## THE PROBLEM
Extract from the entries below, exactly as given, only the lines from the line containing "infra-red (IR) to" to the line containing "critical parameter in", both lines included.

──────── RECORD EXCERPTS ────────

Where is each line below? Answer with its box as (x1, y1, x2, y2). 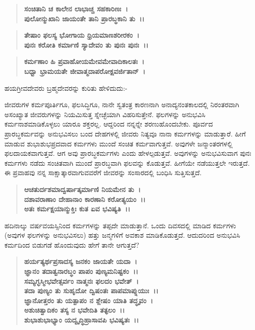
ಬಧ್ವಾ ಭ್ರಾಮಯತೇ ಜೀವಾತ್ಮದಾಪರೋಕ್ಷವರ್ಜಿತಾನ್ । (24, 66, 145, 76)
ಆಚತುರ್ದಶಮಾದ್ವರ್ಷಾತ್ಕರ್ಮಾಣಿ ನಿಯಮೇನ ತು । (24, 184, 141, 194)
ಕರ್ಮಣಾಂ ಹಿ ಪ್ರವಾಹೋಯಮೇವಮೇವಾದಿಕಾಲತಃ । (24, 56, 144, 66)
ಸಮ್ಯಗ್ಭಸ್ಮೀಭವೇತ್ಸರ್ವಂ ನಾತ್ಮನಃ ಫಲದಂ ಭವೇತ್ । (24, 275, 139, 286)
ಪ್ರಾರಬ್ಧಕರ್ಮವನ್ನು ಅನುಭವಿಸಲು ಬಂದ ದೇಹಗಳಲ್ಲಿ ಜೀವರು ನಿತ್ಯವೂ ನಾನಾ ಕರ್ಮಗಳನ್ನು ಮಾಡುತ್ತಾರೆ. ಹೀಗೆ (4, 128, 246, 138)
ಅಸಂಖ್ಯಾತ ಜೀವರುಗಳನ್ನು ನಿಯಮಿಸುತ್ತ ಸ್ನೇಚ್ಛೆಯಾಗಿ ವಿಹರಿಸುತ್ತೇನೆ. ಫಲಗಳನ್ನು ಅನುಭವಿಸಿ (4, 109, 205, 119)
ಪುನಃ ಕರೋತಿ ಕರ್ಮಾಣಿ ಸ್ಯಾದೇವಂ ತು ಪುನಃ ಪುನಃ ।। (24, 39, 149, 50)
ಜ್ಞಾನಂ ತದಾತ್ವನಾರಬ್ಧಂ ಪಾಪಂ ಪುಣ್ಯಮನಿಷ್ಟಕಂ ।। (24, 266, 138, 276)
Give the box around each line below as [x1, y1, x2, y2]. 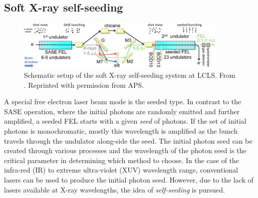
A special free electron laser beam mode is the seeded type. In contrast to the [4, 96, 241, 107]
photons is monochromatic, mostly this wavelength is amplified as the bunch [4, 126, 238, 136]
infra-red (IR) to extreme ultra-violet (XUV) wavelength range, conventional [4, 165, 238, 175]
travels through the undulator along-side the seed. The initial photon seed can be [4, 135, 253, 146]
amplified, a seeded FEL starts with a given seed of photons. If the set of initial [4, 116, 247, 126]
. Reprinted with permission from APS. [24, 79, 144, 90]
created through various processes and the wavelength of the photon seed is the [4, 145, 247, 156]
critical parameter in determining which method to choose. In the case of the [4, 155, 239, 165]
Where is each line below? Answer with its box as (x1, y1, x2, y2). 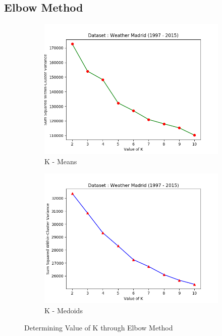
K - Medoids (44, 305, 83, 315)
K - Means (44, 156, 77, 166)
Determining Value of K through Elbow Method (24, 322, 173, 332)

────────

## TASK RESPONSE
infra-red (IR) to extreme ultra-violet (XUV) wavelength range, conventional [4, 165, 238, 175]
travels through the undulator along-side the seed. The initial photon seed can be [4, 135, 253, 146]
amplified, a seeded FEL starts with a given seed of photons. If the set of initial [4, 116, 247, 126]
. Reprinted with permission from APS. [24, 79, 144, 90]
created through various processes and the wavelength of the photon seed is the [4, 145, 247, 156]
critical parameter in determining which method to choose. In the case of the [4, 155, 239, 165]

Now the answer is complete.